• _INSTRUCTIONS FOR THE TASK_
Retype the listing exactly as it stands, and keep every image out.

----------

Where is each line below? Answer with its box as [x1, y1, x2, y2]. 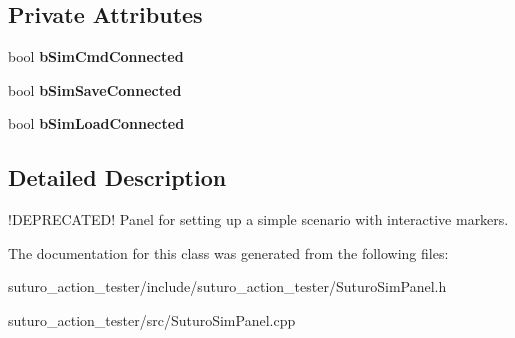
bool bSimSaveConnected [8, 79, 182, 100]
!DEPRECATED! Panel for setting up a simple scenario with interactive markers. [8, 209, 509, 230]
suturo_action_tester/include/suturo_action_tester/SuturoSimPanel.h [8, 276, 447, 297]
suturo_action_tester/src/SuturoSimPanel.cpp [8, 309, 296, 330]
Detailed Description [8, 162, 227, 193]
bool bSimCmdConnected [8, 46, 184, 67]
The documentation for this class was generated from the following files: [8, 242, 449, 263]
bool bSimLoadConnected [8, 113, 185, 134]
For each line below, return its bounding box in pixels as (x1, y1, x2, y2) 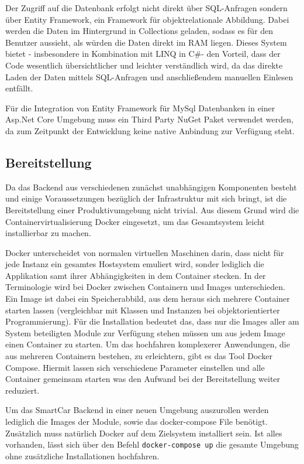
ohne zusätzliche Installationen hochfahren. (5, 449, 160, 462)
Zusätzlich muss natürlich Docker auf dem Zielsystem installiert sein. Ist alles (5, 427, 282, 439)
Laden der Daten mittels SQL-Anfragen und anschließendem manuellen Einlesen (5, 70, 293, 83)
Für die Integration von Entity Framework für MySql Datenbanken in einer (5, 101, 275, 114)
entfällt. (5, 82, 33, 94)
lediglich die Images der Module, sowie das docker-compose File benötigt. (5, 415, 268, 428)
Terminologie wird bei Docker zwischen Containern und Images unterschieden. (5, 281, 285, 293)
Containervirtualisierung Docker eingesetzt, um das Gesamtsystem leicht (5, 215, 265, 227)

----------

• _EXERCISE ANSWER_
Where is each line below? Answer with its box as [x1, y1, x2, y2]. 
bool bSimSaveConnected [8, 79, 182, 100]
!DEPRECATED! Panel for setting up a simple scenario with interactive markers. [8, 209, 509, 230]
suturo_action_tester/include/suturo_action_tester/SuturoSimPanel.h [8, 276, 447, 297]
suturo_action_tester/src/SuturoSimPanel.cpp [8, 309, 296, 330]
Detailed Description [8, 162, 227, 193]
bool bSimCmdConnected [8, 46, 184, 67]
The documentation for this class was generated from the following files: [8, 242, 449, 263]
bool bSimLoadConnected [8, 113, 185, 134]
For each line below, return its bounding box in pixels as (x1, y1, x2, y2) 
ohne zusätzliche Installationen hochfahren. (5, 449, 160, 462)
Zusätzlich muss natürlich Docker auf dem Zielsystem installiert sein. Ist alles (5, 427, 282, 439)
Laden der Daten mittels SQL-Anfragen und anschließendem manuellen Einlesen (5, 70, 293, 83)
Für die Integration von Entity Framework für MySql Datenbanken in einer (5, 101, 275, 114)
entfällt. (5, 82, 33, 94)
lediglich die Images der Module, sowie das docker-compose File benötigt. (5, 415, 268, 428)
Terminologie wird bei Docker zwischen Containern und Images unterschieden. (5, 281, 285, 293)
Containervirtualisierung Docker eingesetzt, um das Gesamtsystem leicht (5, 215, 265, 227)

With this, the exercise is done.